Será isto ‘fazer Justiça’?

Uma juíza decidiu retirar uma menina de 3 anos à família com quem vive desde os cinco meses, com o argumento de que a criança deverá ter uma família adotiva ‘legal’.

A revista Sábado, agora dirigida por Sandra Felgueiras, publicou uma reportagem da jornalista Ana Leal sobre o caso de uma menina de três anos que o tribunal mandou institucionalizar.

A menina vive com uma família desde os cinco meses, a pedido da Segurança Social, depois de os pais a terem abandonado. Mas uma juíza de primeira instância do Tribunal de Oliveira do Bairro, chamada a apreciar o caso, considerou que a criança deverá ter uma família adotiva ‘legal’ – ordenando a sua institucionalização para se iniciar a seguir o processo normal de adoção.

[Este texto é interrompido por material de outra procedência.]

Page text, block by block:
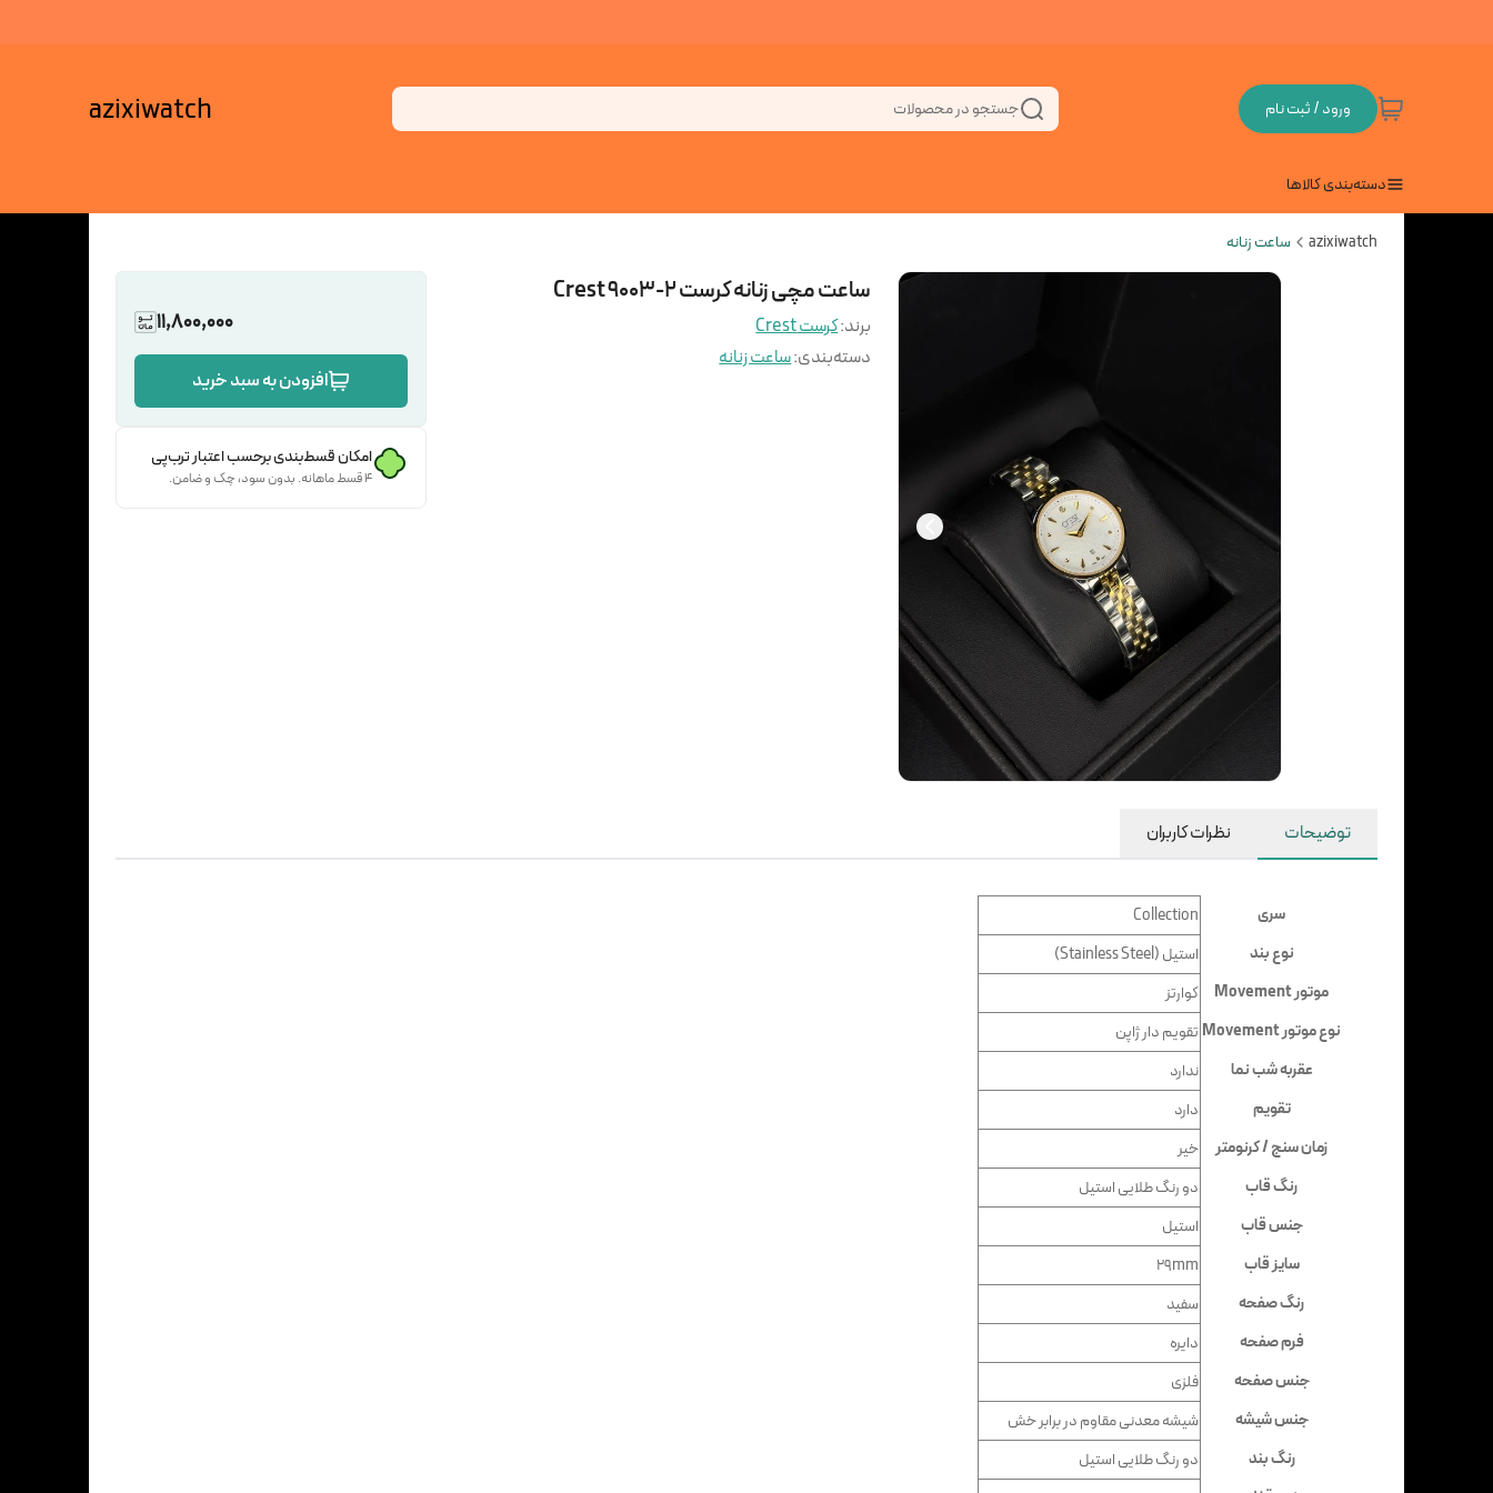
ورود / ثبت نام جستجو در محصولات azixiwatch
دسته‌بندی کالاها
azixiwatch ساعت زنانه
ساعت مچی زنانه کرست Crest 9003-2
برند:کرست Crest
دسته‌بندی:ساعت زنانه
11,800,000
افزودن به سبد خرید
امکان قسط‌بندی برحسب اعتبار ترب‌پی
۴ قسط ماهانه. بدون سود، چک و ضامن.
توضیحات نظرات کاربران
سری
Collection
نوع بند
استیل (Stainless Steel)
موتور Movement
کوارتز
نوع موتور Movement
تقویم دار ژاپن
عقربه شب نما
ندارد
تقویم
دارد
زمان سنج / کرنومتر
خیر
رنگ قاب
دو رنگ طلایی استیل
جنس قاب
استیل
سایز قاب
29mm
رنگ صفحه
سفید
فرم صفحه
دایره
جنس صفحه
فلزی
جنس شیشه
شيشه معدنى مقاوم در برابر خش
رنگ بند
دو رنگ طلایی استیل
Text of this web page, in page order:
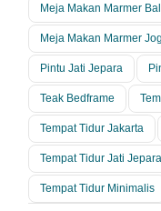
Meja Makan Marmer
Meja Makan Marmer
Pintu Jati Jepara
Teak Bedframe
Tempat Tidur Jakarta
Tempat Tidur Jati Jepara
Tempat Tidur Minimalis
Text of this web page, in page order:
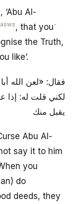
, ‘Abu Al-
, that you-
the Truth,
like’.
فقال: «لعن الله
لكني قلت له:
يقبل منك
Abu Al-
say it to him
you
do
deeds, they
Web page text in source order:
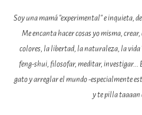
Soy una mamá "experimental" e inquieta,
Me encanta hacer cosas yo misma,
colores, la libertad, la naturaleza, la vida
feng-shui, filosofar, meditar, investigar...
gato y arreglar el mundo -especialmente
y te pilla taaaan
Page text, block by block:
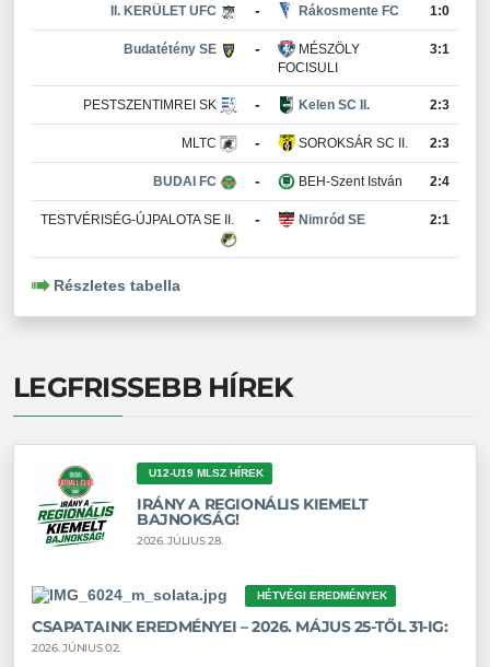
II. KERÜLET UFC - Rákosmente FC 1:0
Budatétény SE -
MÉSZÖLY
FOCISULI
3:1
PESTSZENTIMREI SK - Kelen SC II. 2:3
MLTC - SOROKSÁR SC II. 2:3
BUDAI FC - BEH-Szent István 2:4
TESTVÉRISÉG-ÚJPALOTA SE II. - Nimród SE 2:1
Részletes tabella
LEGFRISSEBB HÍREK
U12-U19 MLSZ HÍREK
IRÁNY A REGIONÁLIS KIEMELT
BAJNOKSÁG!
2026. JÚLIUS 28.
HÉTVÉGI EREDMÉNYEK
CSAPATAINK EREDMÉNYEI – 2026. MÁJUS 25-TŐL 31-IG:
2026. JÚNIUS 02.

Numa conversa telefónica sobre o assunto entre a juíza Helena Candeias e a magistrada do Ministério Público, Isabel Pinto, aquela afirmou: «Não vamos agora roubar-lhe a oportunidade de ter uma família. Digo eu. Pelo menos, se depender de mim, não vamos».

Esta conversa, que justifica a decisão judicial, é extraordinária. ‘Não vamos roubar-lhe a oportunidade de ter uma família’, disse a juíza. Mas a menina já tem uma família!

E uma família que, segundo tudo indica, a trata bem. Aliás, a mãe biológica da criança afirmou no processo que, para a menina, «o melhor» seria ficar «com a D. Conceição» (a senhora que a recolheu e com quem viveu nos últimos dois anos e meio). E uma assistente social que também depôs no processo relatou que a criança tem sido bem tratada, e aconselhou a sua permanência em casa desta família.

Apesar de tudo isto, a juíza decretou que a criança seja institucionalizada. Baseada na ideia de que o tribunal não pode aceitar situações ‘de facto’, determinou que se inicie um processo de adoção formal. E o Tribunal da Relação do Porto, num acórdão do juiz Neto de Moura, já confirmou a decisão.

Trata-se, evidentemente, de uma aberração.

Uma coisa é a lei, outra é a aplicação da lei. A lei deve guiar-se por ‘princípios gerais’, a aplicação da lei deve ir mais longe e ter em conta as ‘circunstâncias de cada situação’. E é por isso que são necessários juízes. Caso contrário, a lei seria aplicada cegamente, independentemente dos aspetos particulares de cada caso.

Ora, é óbvio que a lei tem de consignar que os processos de adoção se façam de forma legal e transparente. No interesse da criança e da sua proteção. Mas, perante uma adoção ad hoc que foi bem-sucedida, que sentido tem estragar o que está feito pela necessidade de impor a lei a todo o custo?

Se a criança já tem uma família, na qual está integrada, chamando ‘pai’ e ‘mãe’ aos que a receberam em casa e a têm criado, faz algum sentido ir agora impor-lhe outros ‘pais’? Tem alguma lógica que, aos três anos de idade, quando uma criança já tem perfeita consciência da realidade que a envolve, se lhe ‘troquem os pais’?

Lamento dizer, mas as pessoas que julgaram este caso não têm condições para ser juízes, pois são totalmente destituídas de sensatez e até de humanidade. Têm palas nos olhos. São uns burocratas formatados para só verem a lei e a aplicarem de forma automática. É triste que o Centro de Estudos Judiciários forme juízes como estes, que não percebem a sua função.

Ordenar a institucionalização de uma criança é uma decisão muito grave. Sabe-se como as instituições de acolhimento funcionam por vezes ao contrário do que seria desejável, lançando crianças na senda do crime – pela concentração no mesmo espaço de muitos jovens problemáticos. Assim, a institucionalização deve ser o último recurso para uma criança, só admissível em casos extremos. Ordenar a institucionalização de uma criança que vive numa família ‘normal’ é um crime. Se a decisão não for revertida pelo Supremo, está em risco o futuro de uma criança que tinha todas as condições para ser feliz.

Concluindo-se que a situação em que a menina se encontra não é regular, então regularize-se! O que não faz qualquer sentido é que, para fazer cumprir a lei à letra, uma criança seja atirada para uma posição muitíssimo pior do que aquela em que se encontra.

Estranho que um juiz não veja isto. Que, para ‘fazer Justiça’, decida arrancar uma menina de três anos à família com quem viveu desde que tem consciência.